Directors' duties – exercise of powers for a proper purpose
15 July 2014
In the recent case of Eclairs Group Ltd & anr v JKX Oil & Gas plc & ors  EWCA Civ 640, 13 May 2014, the Court of Appeal considered the duty of directors to exercise powers "only ... for the purposes for which they are conferred" (s171 of the Companies Act 2006 (CA 2006)). The case involved the disenfranchisement of shareholders whom the directors of a listed company believed to be engaged in a "raid", pursuant to undisclosed agreements or arrangements, with the objective of destabilising the company to acquire more shares at less than fair value. When the allegedly collaborating parties failed to comply with statutory information requests, pursuant to s793 of the CA 2006, the directors imposed restrictions on their shares, preventing them from voting, in accordance with the company's Articles. Allen & Overy LLP acted for the successful appellants.
At first instance, Mann J found that the directors were justified in apprehending a raid in the above sense. However, he considered that the sole legitimate purpose for exercising the power was to extract information, and that the directors had gone beyond the permissible limits of the power because, primarily, they wanted to secure the passing of resolutions to reappoint the CEO and facilitate the raising of capital: in other words, to protect the company from the perceived raid, with the subsidiary objective of extracting information. He did, however, consider that protecting the company would have been a legitimate consideration alongside a primary motive of extracting information.
A majority of the Court of Appeal disagreed and said that the misuse of power doctrine had no significant place in the matter in these circumstances. If the activist shareholders wanted to avoid the imposition of voting restrictions, all they had to do was supply the information requested.

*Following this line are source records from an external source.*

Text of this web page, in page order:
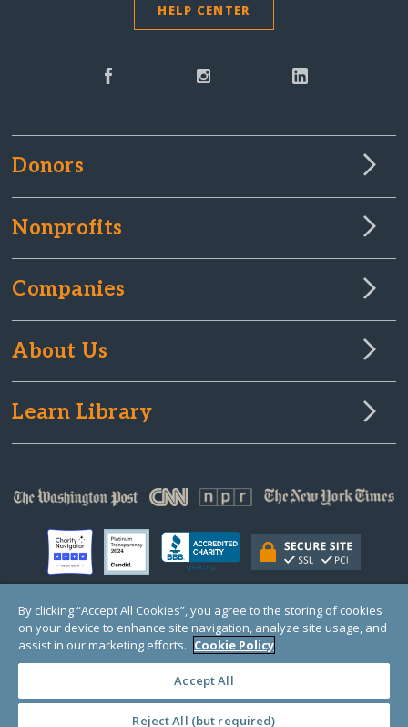
HELP CENTER
Donors
Nonprofits
Companies
About Us
Learn Library
© Copyright 2000-2025 GlobalGiving, a 501(c)(3) organization (EIN: 30‑0108263)
Registered Charity in England and Wales # 1122823
1 Thomas Circle NW, Suite 800, Washington, DC 20005, USA
By clicking “Accept All Cookies”, you agree to the storing of cookies
on your device to enhance site navigation, analyze site usage, and
assist in our marketing efforts. Cookie Policy
Accept All
Reject All (but required)
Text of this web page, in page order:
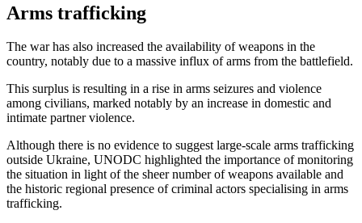
Arms trafficking
The war has also increased the availability of weapons in the
country, notably due to a massive influx of arms from the battlefield.
This surplus is resulting in a rise in arms seizures and violence
among civilians, marked notably by an increase in domestic and
intimate partner violence.
Although there is no evidence to suggest large-scale arms trafficking
outside Ukraine, UNODC highlighted the importance of monitoring
the situation in light of the sheer number of weapons available and
the historic regional presence of criminal actors specialising in arms
trafficking.
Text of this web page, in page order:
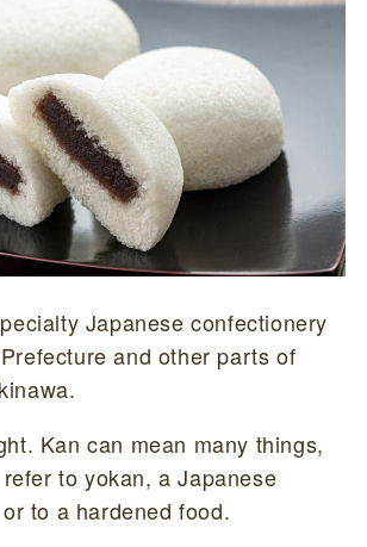
Japanese confectionery
and other parts of
Kan can mean many things,
to yokan, a Japanese
to a hardened food.
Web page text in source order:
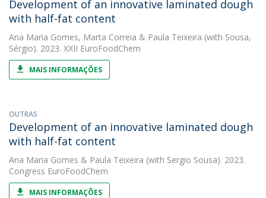
Development of an innovative laminated dough
with half-fat content
Ana Maria Gomes, Marta Correia & Paula Teixeira (with Sousa,
Sérgio). 2023. XXII EuroFoodChem
MAIS INFORMAÇÕES
OUTRAS
Development of an innovative laminated dough
with half-fat content
Ana Maria Gomes & Paula Teixeira (with Sergio Sousa). 2023.
Congress EuroFoodChem
MAIS INFORMAÇÕES
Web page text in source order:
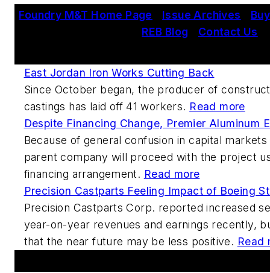
Foundry M&T Home Page
Issue Archives
REB Blog
Contact Us
East Jordan Iron Works Cutting Back
Since October began, the producer of
castings has laid off 41 workers. Read more
Despite Financing Change, Premier Aluminum
Because of general confusion in capital
parent company will proceed with the project
financing arrangement. Read more
Precision Castparts Feeling Impact of Boeing
Precision Castparts Corp. reported increased
year-on-year revenues and earnings recently,
that the near future may be less positive. Read
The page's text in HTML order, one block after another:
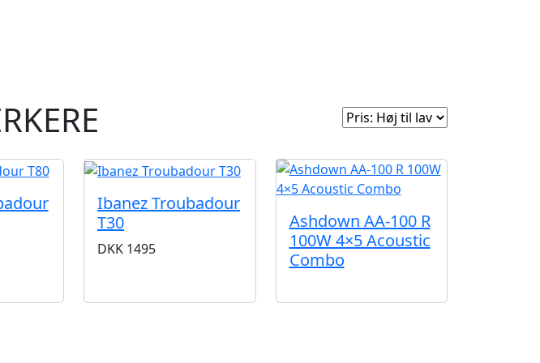
Ibanez Troubadour
T30
DKK 1495
Ashdown AA-100 R
100W 4×5 Acoustic
Combo

Briggs LJ dissented, but nonetheless considered that permissible purpose went beyond extracting information, and would include protection of the company pending provision of that information. However, he considered that a finding by Mann J that the directors wanted to protect the company full stop meant that the directors were outside this broader limit. However, the trial judge also found that the directors recognised that the restrictions would fall away upon provision of the information and, therefore, that the protection afforded by the restrictions would cease at that point. Briggs LJ's opposition to the result, therefore, turns on a distinction between the directors wishing to protect the company pending provision of the information and wishing to protect the company, recognising that restrictions could only do so until the information was provided.
The issue of proper purpose is being appealed to the Supreme Court.
The leading case on the "proper purpose" rule to date is the Privy Council judgment in Howard Smith v Ampol. In accordance with principles established by that case, in determining whether a power was exercised for a proper purpose, the court should: (i) identify the power whose exercise is in question; (ii) identify the proper purpose for which the power was vested in the directors; (iii) identify the substantial purpose for which the power was in fact exercised; and (iv) decide whether that purpose was proper. However, the case is less obvious in its application when all the purposes in play are legitimate. At first instance in this case, Mann J effectively came up with an improper "balance of" purpose doctrine, among purposes which, with different primacy, could be legitimate. The Court of Appeal rejected that approach, at least in the context of restrictions for non-provision of information in response to notice under s793. This may be regarded as fortunate. Where a power is not expressly constrained to be exercised for a specified purpose, it seems reasonable for directors to exercise it for reasons they may properly regard as pertinent, in the interests of the company as a whole. It would be unfortunate for the proper functioning of a company if directors' decisions were generally open to challenge, even where there is no suggestion of a bad or self-interested purpose, by cross-examining individual directors on their individual and overall aggregate balance of purpose between legitimate objectives.